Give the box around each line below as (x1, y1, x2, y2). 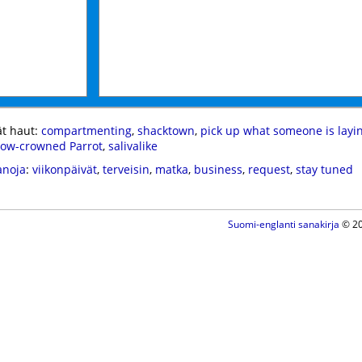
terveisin (102, 162, 149, 177)
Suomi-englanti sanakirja (227, 217, 339, 231)
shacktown (137, 123, 195, 138)
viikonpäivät (32, 162, 97, 177)
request (247, 162, 290, 177)
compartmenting (40, 123, 132, 138)
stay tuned (295, 162, 353, 177)
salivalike (107, 138, 158, 154)
==================================================
ACTIVITY:
Before copying the data, remove the pictures. Then repeat the rest exactly.

SOLUTION TO THIS TASK:
Give the box around each line below as (x1, y1, x2, y2). 
terveisin (102, 162, 149, 177)
Suomi-englanti sanakirja (227, 217, 339, 231)
shacktown (137, 123, 195, 138)
viikonpäivät (32, 162, 97, 177)
request (247, 162, 290, 177)
compartmenting (40, 123, 132, 138)
stay tuned (295, 162, 353, 177)
salivalike (107, 138, 158, 154)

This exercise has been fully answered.